→ **Exercise prompt**: From the line that contains "uitgesproken laagte herinnert" to the last line of the entries, set down each line exactly as written, both ends included, with nothing else.

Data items
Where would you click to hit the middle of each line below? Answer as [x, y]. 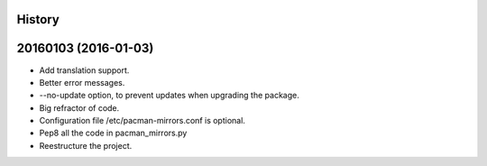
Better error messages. [82, 82]
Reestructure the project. [86, 145]
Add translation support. [84, 70]
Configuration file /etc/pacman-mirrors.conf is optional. [142, 121]
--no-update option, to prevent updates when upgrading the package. [169, 96]
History [38, 19]
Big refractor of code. [79, 107]
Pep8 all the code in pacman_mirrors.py [113, 133]
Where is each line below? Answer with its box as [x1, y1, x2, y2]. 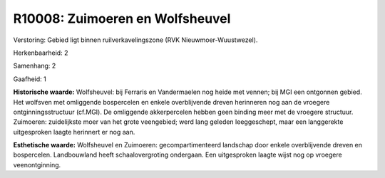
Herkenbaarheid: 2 [13, 48, 68, 57]
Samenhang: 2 [13, 61, 56, 70]
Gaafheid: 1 [13, 75, 46, 83]
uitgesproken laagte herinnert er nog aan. [13, 127, 135, 136]
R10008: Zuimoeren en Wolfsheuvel [13, 11, 231, 26]
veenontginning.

→ **Result of the exercise**:
uitgesproken laagte herinnert er nog aan. [13, 127, 135, 136]
R10008: Zuimoeren en Wolfsheuvel [13, 11, 231, 26]
veenontginning.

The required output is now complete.